Was Seth Hancock Right About Overbreeding??

[xfactor fan]

Since you can insert a dead sperm in a ova, and have the resulting embryo develop into a normal term baby, the energy of the sperm may not be all that important. Researchers in Japan have done this research using beef cattle.

This is by the way what the folks who what to re-create the mamoth are going to try. Find a frozen mamoth, get a dead sperm and then use a elephant egg.

Sperm production may be different depending on the reproductive styles of the animals being studied.
Lions do it a lot per heat cycle-hundreds of times over a few days. Pandas do it once per year. Horses are somewhere in the middle.

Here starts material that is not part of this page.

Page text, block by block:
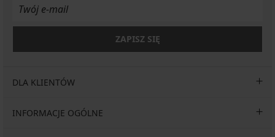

A question for Mary, do you know where in the process the chromosomes are tagged as maternal, paternal? Could this be part of what is going on during the pause between the sperm joining the egg, and chromosomes matching up?

I'll have to admit the whole concept of chromosomes being tagged as maternal or paternal and acting differently depending on the origin, took some time to wrap my brain around.

Also I've tried to find the article about early embryo development. From memory, the human fertility researchers are finding huge amounts of activity from the mitochondria in the time between fertilization and implantation.

My guess is that the mitochondria have at least two functions. Energy production in mature cells, and keepers of the blueprints during early development.
Sort of "Hey, you third cell from the left, go over there and start making skin cells." "No, not you, fifth cell, you are going to be a liver and like it!"

Some of that "junk" DNA in the mtDNA may not be so much junk after all.

[Pan Zareta]

Heck, the TB stallion at ISU was test bred through collection. One day over 4 collections his concentration, progressive motility, and overall sperm count INCREASED. No one is saying thats normal, LoL, but it's possible.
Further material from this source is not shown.